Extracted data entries
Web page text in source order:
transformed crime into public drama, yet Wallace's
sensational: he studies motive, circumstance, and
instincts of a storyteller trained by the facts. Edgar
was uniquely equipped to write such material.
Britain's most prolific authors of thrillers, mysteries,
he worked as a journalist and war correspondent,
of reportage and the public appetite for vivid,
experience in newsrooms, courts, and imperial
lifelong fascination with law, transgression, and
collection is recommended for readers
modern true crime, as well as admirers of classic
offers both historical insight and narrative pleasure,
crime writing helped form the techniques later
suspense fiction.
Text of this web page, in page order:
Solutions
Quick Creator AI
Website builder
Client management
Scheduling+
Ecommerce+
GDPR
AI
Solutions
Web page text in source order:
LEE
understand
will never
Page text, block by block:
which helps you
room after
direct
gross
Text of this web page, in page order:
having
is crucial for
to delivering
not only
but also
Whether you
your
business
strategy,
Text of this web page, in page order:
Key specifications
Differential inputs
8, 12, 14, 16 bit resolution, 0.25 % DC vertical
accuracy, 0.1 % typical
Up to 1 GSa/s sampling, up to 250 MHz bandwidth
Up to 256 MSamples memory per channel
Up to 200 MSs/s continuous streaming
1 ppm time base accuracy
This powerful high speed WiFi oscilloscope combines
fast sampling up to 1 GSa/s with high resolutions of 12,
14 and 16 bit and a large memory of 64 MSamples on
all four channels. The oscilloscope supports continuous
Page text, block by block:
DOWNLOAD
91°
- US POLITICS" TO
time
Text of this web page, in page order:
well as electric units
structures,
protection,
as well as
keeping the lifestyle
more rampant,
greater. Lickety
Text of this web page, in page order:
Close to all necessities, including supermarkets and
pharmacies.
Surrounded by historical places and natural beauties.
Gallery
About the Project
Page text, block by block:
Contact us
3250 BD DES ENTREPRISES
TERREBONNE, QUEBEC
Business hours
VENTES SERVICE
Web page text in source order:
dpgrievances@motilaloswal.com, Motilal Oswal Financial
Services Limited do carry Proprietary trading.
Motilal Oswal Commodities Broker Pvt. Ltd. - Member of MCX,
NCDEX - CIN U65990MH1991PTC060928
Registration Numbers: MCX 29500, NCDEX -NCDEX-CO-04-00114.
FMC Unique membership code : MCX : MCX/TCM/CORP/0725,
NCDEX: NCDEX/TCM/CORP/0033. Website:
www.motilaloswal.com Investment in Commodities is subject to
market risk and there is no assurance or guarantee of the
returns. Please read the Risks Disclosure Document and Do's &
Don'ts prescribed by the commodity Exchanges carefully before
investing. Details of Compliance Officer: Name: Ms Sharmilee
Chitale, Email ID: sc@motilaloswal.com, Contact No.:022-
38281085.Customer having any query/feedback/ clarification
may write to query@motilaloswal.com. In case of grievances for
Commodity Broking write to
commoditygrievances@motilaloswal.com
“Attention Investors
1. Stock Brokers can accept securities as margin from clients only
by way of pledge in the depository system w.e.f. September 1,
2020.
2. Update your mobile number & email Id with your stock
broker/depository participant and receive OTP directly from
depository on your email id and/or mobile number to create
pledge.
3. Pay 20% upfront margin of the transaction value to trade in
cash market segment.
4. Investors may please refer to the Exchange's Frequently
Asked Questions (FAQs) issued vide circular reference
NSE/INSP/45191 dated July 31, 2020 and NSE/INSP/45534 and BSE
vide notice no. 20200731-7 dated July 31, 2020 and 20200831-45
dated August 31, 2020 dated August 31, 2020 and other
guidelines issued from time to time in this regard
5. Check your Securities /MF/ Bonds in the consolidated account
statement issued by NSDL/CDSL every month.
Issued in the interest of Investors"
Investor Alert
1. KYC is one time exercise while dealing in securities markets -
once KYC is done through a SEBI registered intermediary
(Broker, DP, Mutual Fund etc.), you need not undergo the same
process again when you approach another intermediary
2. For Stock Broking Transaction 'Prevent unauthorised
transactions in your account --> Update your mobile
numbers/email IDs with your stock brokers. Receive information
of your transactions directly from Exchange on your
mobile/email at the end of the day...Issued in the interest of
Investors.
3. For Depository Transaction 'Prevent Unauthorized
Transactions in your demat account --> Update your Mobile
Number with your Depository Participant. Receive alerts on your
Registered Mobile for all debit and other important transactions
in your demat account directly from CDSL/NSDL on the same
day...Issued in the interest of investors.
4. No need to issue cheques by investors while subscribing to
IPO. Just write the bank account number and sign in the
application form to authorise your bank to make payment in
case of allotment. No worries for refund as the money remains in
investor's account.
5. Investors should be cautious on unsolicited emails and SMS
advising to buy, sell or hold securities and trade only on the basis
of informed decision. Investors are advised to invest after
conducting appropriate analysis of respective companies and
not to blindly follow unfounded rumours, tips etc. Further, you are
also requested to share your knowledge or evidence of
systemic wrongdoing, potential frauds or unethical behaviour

(What is needed) Copy every line above that holds the word "Website".

(Answer section)
Website builder
NCDEX: NCDEX/TCM/CORP/0033. Website:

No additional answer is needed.